Supplied records below:

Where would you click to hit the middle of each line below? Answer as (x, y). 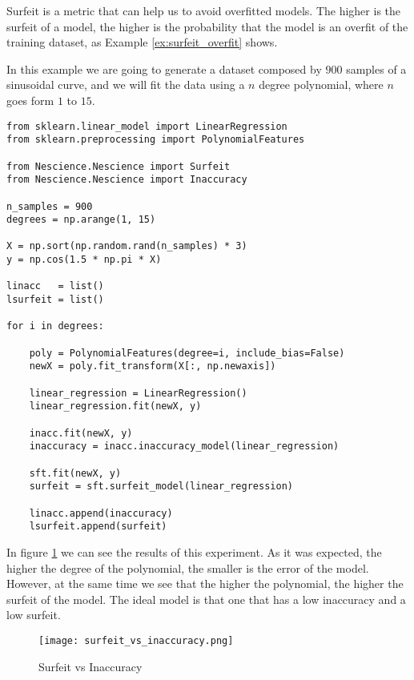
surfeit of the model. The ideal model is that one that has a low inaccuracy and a (206, 599)
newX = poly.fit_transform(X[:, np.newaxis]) (153, 366)
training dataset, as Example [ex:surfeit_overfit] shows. (142, 42)
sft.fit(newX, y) (75, 473)
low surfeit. (34, 615)
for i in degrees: (55, 326)
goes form (30, 100)
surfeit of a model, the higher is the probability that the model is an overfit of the (207, 26)
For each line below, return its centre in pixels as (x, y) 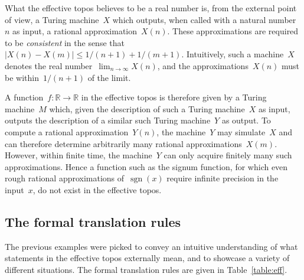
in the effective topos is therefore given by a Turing (174, 97)
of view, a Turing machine (52, 19)
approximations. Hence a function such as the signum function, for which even (146, 166)
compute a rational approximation (67, 131)
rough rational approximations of (65, 178)
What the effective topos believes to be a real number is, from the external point (151, 8)
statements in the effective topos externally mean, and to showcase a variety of (147, 258)
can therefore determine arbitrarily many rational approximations (123, 143)
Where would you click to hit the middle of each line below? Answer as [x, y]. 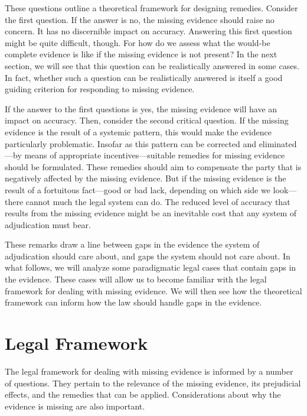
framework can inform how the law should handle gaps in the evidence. [133, 302]
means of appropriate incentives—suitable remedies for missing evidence [155, 155]
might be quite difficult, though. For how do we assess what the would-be [138, 42]
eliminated [278, 143]
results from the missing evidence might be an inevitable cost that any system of [151, 213]
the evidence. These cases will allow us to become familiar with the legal [136, 279]
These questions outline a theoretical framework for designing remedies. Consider [151, 8]
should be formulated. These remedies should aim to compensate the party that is [153, 166]
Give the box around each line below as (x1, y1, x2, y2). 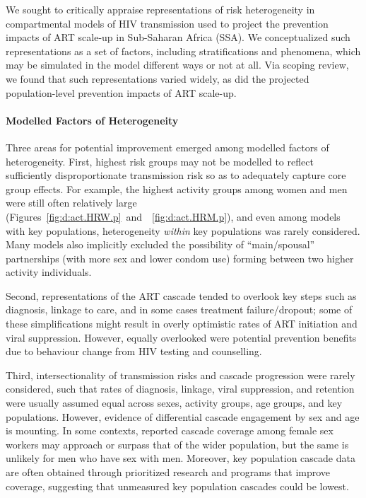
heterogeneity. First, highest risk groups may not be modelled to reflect (6, 154, 314, 168)
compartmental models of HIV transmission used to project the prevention (6, 16, 329, 30)
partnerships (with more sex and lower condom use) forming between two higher (6, 250, 354, 265)
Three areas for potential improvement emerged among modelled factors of (6, 139, 329, 154)
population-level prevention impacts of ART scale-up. (6, 85, 237, 100)
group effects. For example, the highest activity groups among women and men (6, 181, 348, 196)
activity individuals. (6, 265, 92, 279)
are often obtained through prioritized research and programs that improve (6, 465, 331, 480)
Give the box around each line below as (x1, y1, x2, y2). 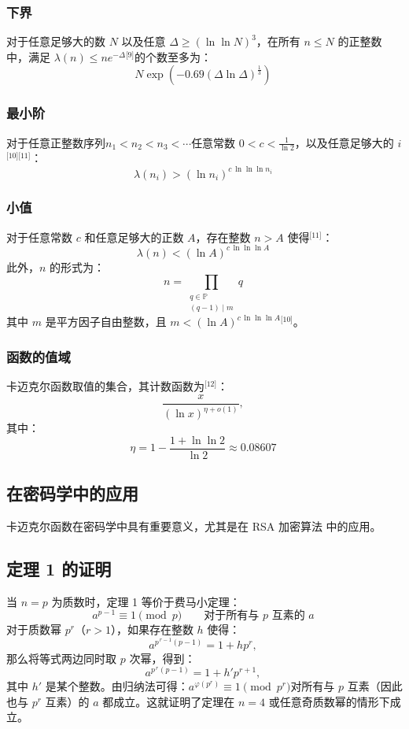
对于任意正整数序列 (6, 134, 105, 150)
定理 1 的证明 (6, 556, 112, 580)
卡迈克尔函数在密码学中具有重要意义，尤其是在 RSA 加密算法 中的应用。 (6, 517, 381, 534)
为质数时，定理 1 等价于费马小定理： (51, 593, 241, 609)
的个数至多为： (134, 48, 212, 65)
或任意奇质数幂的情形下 (268, 693, 390, 709)
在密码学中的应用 (6, 481, 138, 505)
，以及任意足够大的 (294, 134, 394, 150)
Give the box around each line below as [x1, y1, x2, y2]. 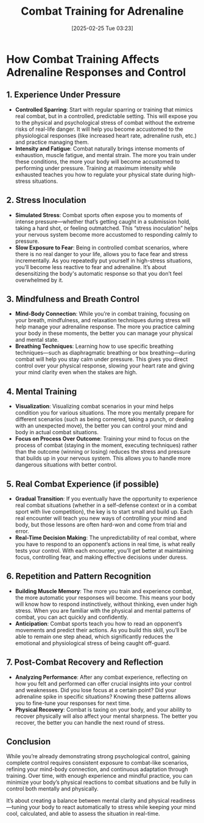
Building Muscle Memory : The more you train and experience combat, [15, 587, 193, 594]
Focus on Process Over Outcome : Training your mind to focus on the [15, 435, 190, 443]
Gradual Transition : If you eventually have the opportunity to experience [15, 495, 198, 502]
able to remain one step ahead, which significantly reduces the [15, 633, 174, 640]
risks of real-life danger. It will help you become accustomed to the [15, 125, 184, 133]
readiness [170, 797, 196, 805]
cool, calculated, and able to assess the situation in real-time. [6, 810, 160, 817]
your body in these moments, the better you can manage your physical [15, 330, 193, 337]
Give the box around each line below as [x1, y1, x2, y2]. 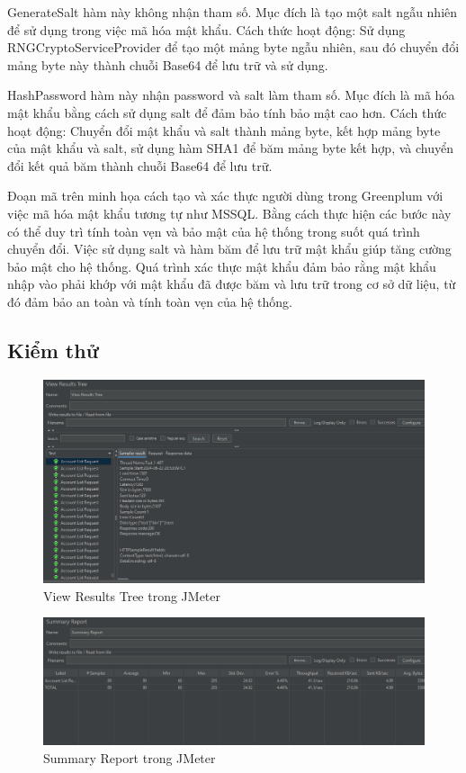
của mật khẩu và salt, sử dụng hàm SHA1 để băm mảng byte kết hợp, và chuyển [7, 139, 453, 157]
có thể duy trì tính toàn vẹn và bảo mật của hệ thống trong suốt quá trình [7, 221, 420, 240]
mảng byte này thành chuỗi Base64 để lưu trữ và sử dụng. [7, 55, 328, 74]
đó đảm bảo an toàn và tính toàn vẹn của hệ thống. [7, 292, 292, 310]
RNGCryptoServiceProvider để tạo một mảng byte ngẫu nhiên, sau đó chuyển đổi [7, 38, 460, 57]
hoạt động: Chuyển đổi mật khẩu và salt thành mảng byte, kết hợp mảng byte [7, 121, 441, 139]
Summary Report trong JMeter [43, 748, 216, 767]
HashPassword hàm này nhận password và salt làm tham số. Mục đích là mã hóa [7, 85, 455, 104]
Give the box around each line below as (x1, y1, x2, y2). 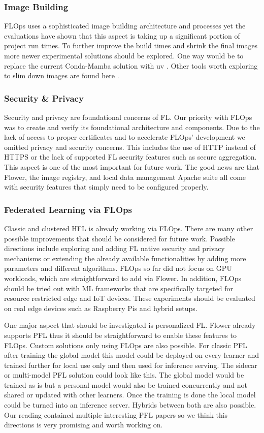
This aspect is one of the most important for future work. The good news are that (4, 161, 260, 172)
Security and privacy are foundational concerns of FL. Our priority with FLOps (4, 112, 252, 122)
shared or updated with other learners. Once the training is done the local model (4, 389, 256, 400)
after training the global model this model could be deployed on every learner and (4, 350, 259, 360)
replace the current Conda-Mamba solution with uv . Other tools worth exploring (4, 60, 258, 71)
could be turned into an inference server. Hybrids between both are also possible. (4, 399, 256, 410)
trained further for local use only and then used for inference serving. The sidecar (4, 359, 257, 370)
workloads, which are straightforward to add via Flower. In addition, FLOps (4, 272, 241, 283)
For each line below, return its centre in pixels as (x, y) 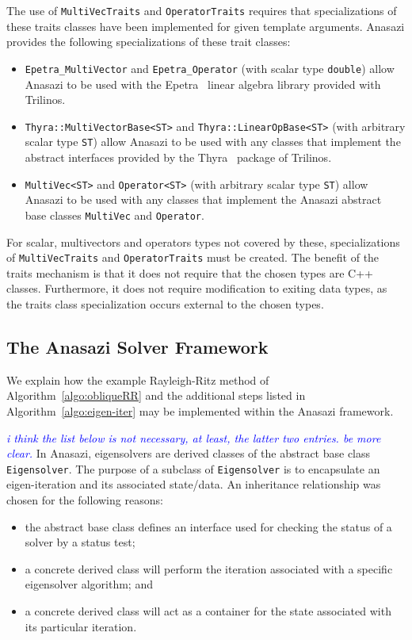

End of Supplied records.

Please print, exactly as given, the lines running from the beginning of the listing through the line containing "statements in the", omitting each picture.

Where would you click to hit the middle of each line below? Answer as (x, y). 
surfeit of the model. The ideal model is that one that has a low inaccuracy and a (206, 599)
newX = poly.fit_transform(X[:, np.newaxis]) (153, 366)
training dataset, as Example [ex:surfeit_overfit] shows. (142, 42)
sft.fit(newX, y) (75, 473)
low surfeit. (34, 615)
for i in degrees: (55, 326)
goes form (30, 100)
surfeit of a model, the higher is the probability that the model is an overfit of the (207, 26)
For each line below, return its centre in pixels as (x, y) 
in the effective topos is therefore given by a Turing (174, 97)
of view, a Turing machine (52, 19)
approximations. Hence a function such as the signum function, for which even (146, 166)
compute a rational approximation (67, 131)
rough rational approximations of (65, 178)
What the effective topos believes to be a real number is, from the external point (151, 8)
statements in the effective topos externally mean, and to showcase a variety of (147, 258)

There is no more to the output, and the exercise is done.